Luckin Coffee makes money by selling freshly brewed coffee, tea-based drinks and related products through a dense, app-led store network. The company’s model is built around mobile ordering, cashier-less pickup, delivery and digital promotions rather than large sit-down cafés. Most locations are small pickup stores, which lowers store size requirements and supports high network density in Chinese cities.
As of March 31, 2026, Luckin operated 33,596 stores, including 21,807 self-operated stores and 11,789 partnership stores. China is the core market. In Q1 2026, 2,531 of 2,548 net new store openings were in China including Hong Kong, while overseas expansion remained early.
- Self-operated stores: Luckin earns direct product revenue from company-run stores. This remains the largest operating base, with Q1 2026 self-operated store revenue of RMB8.59 billion, up 32.6% year over year. Same-store sales growth for self-operated stores was negative 0.1%, which shows that recent growth came mainly from new stores and customer expansion rather than stronger mature-store sales.
- Partnership stores: Luckin expands through partners, especially in lower-tier and new markets. Partnership store revenue was RMB3.02 billion in Q1 2026, up 44.9% year over year. Revenue sources include materials sales, profit sharing and royalty fees, delivery service fees, equipment sales, and franchise or service fees.

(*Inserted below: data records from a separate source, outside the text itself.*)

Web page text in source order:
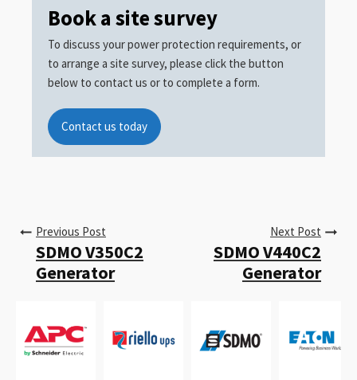
Book a site survey
To discuss your power protection requirements, or
to arrange a site survey, please click the button
below to contact us or to complete a form.
Contact us today
Previous Post
SDMO V350C2
Generator
Next Post
SDMO V440C2
Generator
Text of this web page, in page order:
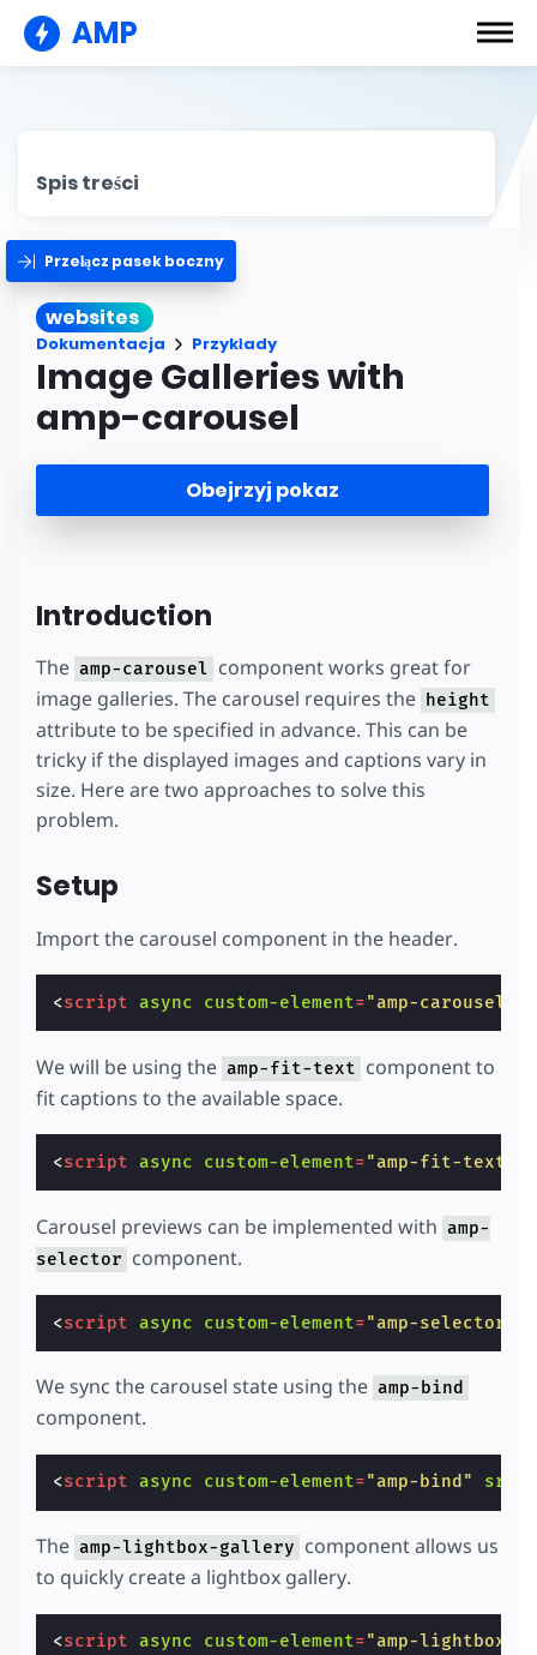
AMP
Spis treści
Przełącz pasek boczny
websites
Dokumentacja Przykłady
Image Galleries with
amp-carousel
Obejrzyj pokaz
Introduction
The amp-carousel component works great for
image galleries. The carousel requires the
height
attribute to be specified in advance. This can be
tricky if the displayed images and captions vary in
size. Here are two approaches to solve this
problem.
Setup
Import the carousel component in the header.
<script async custom-element="amp-carousel"
We will be using the amp-fit-text component to
fit captions to the available space.
<script async custom-element="amp-fit-text"
Carousel previews can be implemented with amp-
selector component.
<script async custom-element="amp-selector"
We sync the carousel state using the amp-bind
component.
<script async custom-element="amp-bind" src
The amp-lightbox-gallery component allows us
to quickly create a lightbox gallery.
<script async custom-element="amp-lightbox-
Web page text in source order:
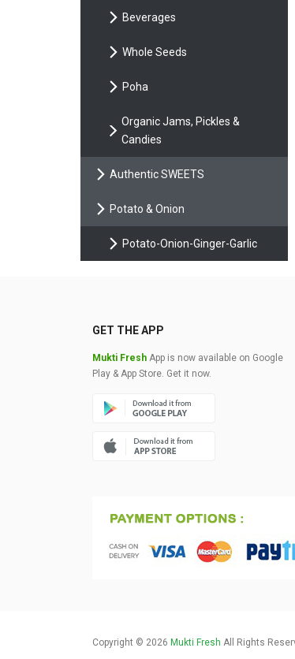
Beverages
Whole Seeds
Poha
Organic Jams, Pickles &
Candies
Authentic SWEETS
Potato & Onion
Potato-Onion-Ginger-Garlic
GET THE APP
Mukti Fresh App is now available on Google
Play & App Store. Get it now.
Copyright © 2026 Mukti Fresh All Rights
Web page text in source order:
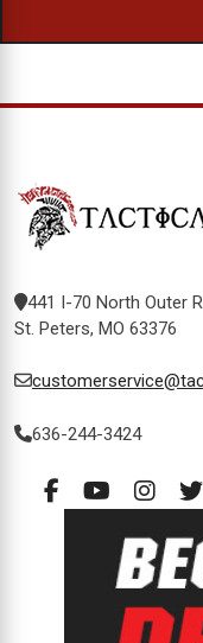
441 I-70 North Outer
St. Peters, MO 63376
636-244-3424
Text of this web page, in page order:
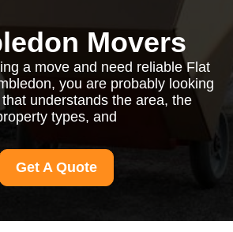
Movers
a move and need reliable Flat
you are probably looking
understands the area, the
types, and
Get A Quote
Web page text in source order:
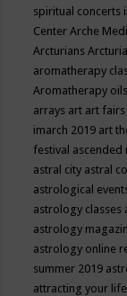
spiritual concerts
CenterArche
Arcturians
aromatherapy
Aromatherapy
arrays art art fairs
imarch 2019 art
festival ascended
astral city astral
astrological
astrology classes
astrology
astrology online
summer 2019
attracting your life
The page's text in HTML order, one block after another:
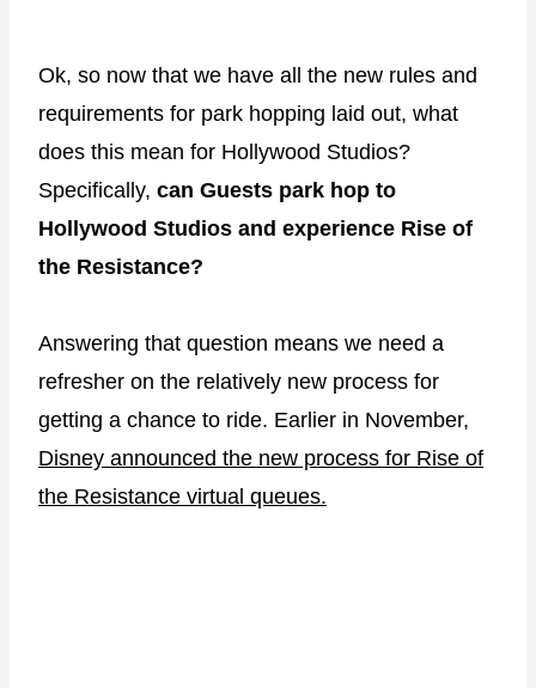
Ok, so now that we have all the new rules and
requirements for park hopping laid out, what
does this mean for Hollywood Studios?
Specifically, can Guests park hop to
Hollywood Studios and experience Rise of
the Resistance?
Answering that question means we need a
refresher on the relatively new process for
getting a chance to ride. Earlier in November,
Disney announced the new process for Rise of
the Resistance virtual queues.
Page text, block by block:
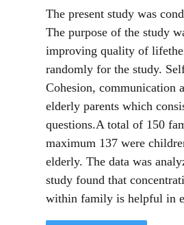
The present study was
The purpose of the study
improving quality of
randomly for the study.
Cohesion, communication
elderly parents which
questions.A total of 150
maximum 137 were
elderly. The data was
study found that
within family is helpful in
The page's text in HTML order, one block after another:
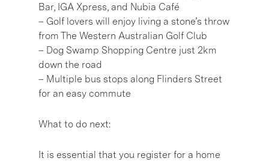
Bar, IGA Xpress, and Nubia Café
– Golf lovers will enjoy living a stone’s throw
from The Western Australian Golf Club
– Dog Swamp Shopping Centre just 2km
down the road
– Multiple bus stops along Flinders Street
for an easy commute
What to do next:
It is essential that you register for a home
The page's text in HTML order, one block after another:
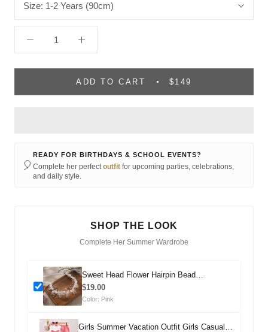
Size: 1-2 Years (90cm)
ADD TO CART $149
🎈
READY FOR BIRTHDAYS & SCHOOL EVENTS?
Complete her perfectoutfit for upcoming parties, celebrations,
and daily style.
SHOP THE LOOK
Complete Her Summer Wardrobe
Sweet Head Flower Hairpin Bead
Headdress
$19.00
Color: Pink
Girls Summer Vacation Outfit Girls Casual
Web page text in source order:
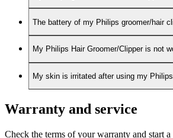
The battery of my Philips groomer/hair
My Philips Hair Groomer/Clipper is not
My skin is irritated after using my
Warranty and service
Check the terms of your warranty and start
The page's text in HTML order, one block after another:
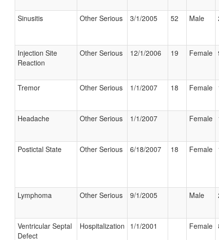
Sinusitis Other Serious 3/1/2005 52 Male
Injection Site
Reaction
Other Serious 12/1/2006 19 Female
Tremor Other Serious 1/1/2007 18 Female
Headache Other Serious 1/1/2007 Female
Postictal State Other Serious 6/18/2007 18 Female
Lymphoma Other Serious 9/1/2005 Male
Ventricular Septal
Defect
Hospitalization 1/1/2001 Female
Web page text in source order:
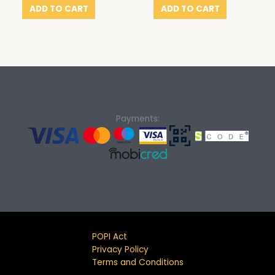
ADD TO CART ADD TO CART
Payments:
POPI Act
Privacy Policy
Terms and Conditions
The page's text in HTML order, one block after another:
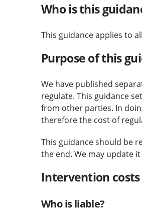
Who is this
This guidance applies to
Purpose of this
We have published
regulate. This guidance
from other parties. In
therefore the cost of
This guidance should be
the end. We may update
Intervention costs
Who is liable?
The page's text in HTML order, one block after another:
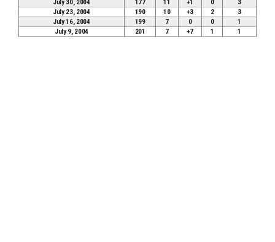
July 30, 2004 177 11 +1 0
3
July 23, 2004
190 10 +3 2
3
July 16, 2004
199 7 0 0
1
July 9, 2004
201 7 +7 1 1
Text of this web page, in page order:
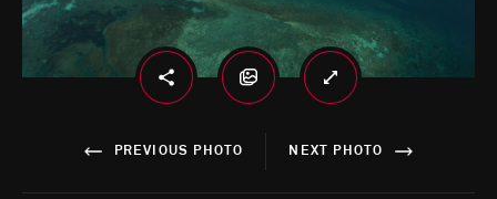
PREVIOUS PHOTO NEXT PHOTO
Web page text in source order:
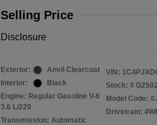
Selling Price
Disclosure
Exterior:
Anvil Clearcoat
Interior:
Black
Engine: Regular Gasoline V-6
3.6 L/220
Transmission: Automatic
VIN:
Stock: #
Model Code:
Drivetrain:
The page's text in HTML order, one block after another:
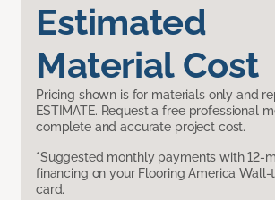
Estimated
Material Cost
Pricing shown is for materials only and
ESTIMATE. Request a free professional
complete and accurate project cost.
*Suggested monthly payments with 12-
financing on your Flooring America
card.
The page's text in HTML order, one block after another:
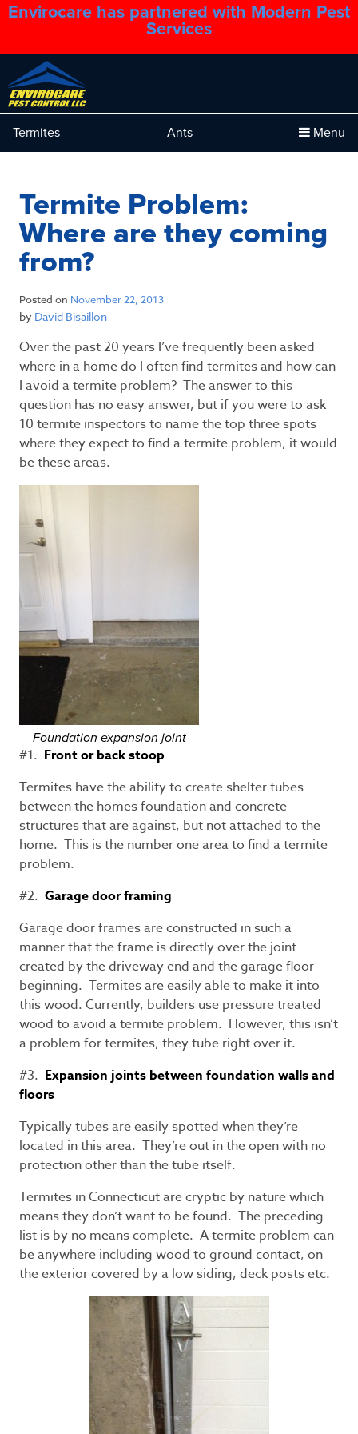
Envirocare has partnered with Modern Pest
Services
1.888.879.6481
Termites Ants Menu
Termite Problem:
Where are they coming
from?
Posted on November 22, 2013
by David Bisaillon
Over the past 20 years I’ve frequently been asked
where in a home do I often find termites and how can
I avoid a termite problem? The answer to this
question has no easy answer, but if you were to ask
10 termite inspectors to name the top three spots
where they expect to find a termite problem, it would
be these areas.
Foundation expansion joint
#1. Front or back stoop
Termites have the ability to create shelter tubes
between the homes foundation and concrete
structures that are against, but not attached to the
home. This is the number one area to find a termite
problem.
#2. Garage door framing
Garage door frames are constructed in such a
manner that the frame is directly over the joint
created by the driveway end and the garage floor
beginning. Termites are easily able to make it into
this wood. Currently, builders use pressure treated
wood to avoid a termite problem. However, this isn’t
a problem for termites, they tube right over it.
#3. Expansion joints between foundation walls and
floors
Typically tubes are easily spotted when they’re
located in this area. They’re out in the open with no
protection other than the tube itself.
Termites in Connecticut are cryptic by nature which
means they don’t want to be found. The preceding
list is by no means complete. A termite problem can
be anywhere including wood to ground contact, on
the exterior covered by a low siding, deck posts etc.
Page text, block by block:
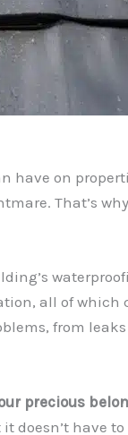
have on
That’s why
all of which
from
precious
doesn’t have

- Product sales: Freshly brewed drinks are the core category. They generated RMB8.26 billion in Q1 2026, equal to 68.8% of total net revenue. The broader offering includes coffee, tea drinks and other food-and-beverage items designed for frequent, affordable consumption.
Luckin’s competitive advantages are scale, convenience, value pricing and digital execution. The company served 93.1 million average monthly transacting customers in Q1 2026, up 25.3% year over year. Its app-based model supports targeted coupons, rapid product launches, loyalty engagement and data-driven pricing. The pickup-store format also supports faster rollout and lower space requirements than traditional café formats.
The company’s supply chain is another advantage. The Qingdao smart roasting center began operation in April 2026, with about RMB3 billion of investment and more than 55,000 tons of annual roasting capacity. Once Qingdao, Pingnan, Kunshan and Xiamen are combined, Luckin’s broader roasting network is expected to exceed 155,000 tons of annual capacity.
Luckin is one of the largest coffee chain brands in China by store count. Q1 2026 total net revenue was RMB12.00 billion, up 35.3% year over year, and gross merchandise value reached RMB14.1 billion, up 35.8%. The company’s market position is strongest in mass-market, convenience-led coffee, where dense coverage and affordability matter more than premium café ambience.
Starbucks is the most relevant listed global peer. Starbucks competes in China specialty coffee with a more premium, store-experience-oriented model, while Luckin focuses on lower-priced, app-driven pickup and delivery. Cotti Coffee is also an important Chinese competitor in value-priced coffee, though it is private and less useful as a public-market comparison.
Luckin’s position is not without pressure. Q1 2026 GAAP operating margin fell to 6.0% from 8.3% a year earlier, while net income declined to RMB506.1 million despite strong revenue growth. Delivery orders have become more important, and delivery expenses rose sharply in Q1 2026. The company’s market share strategy relies heavily on promotions, store expansion and low effective prices, which supports customer growth but creates margin sensitivity in a highly competitive Chinese coffee market.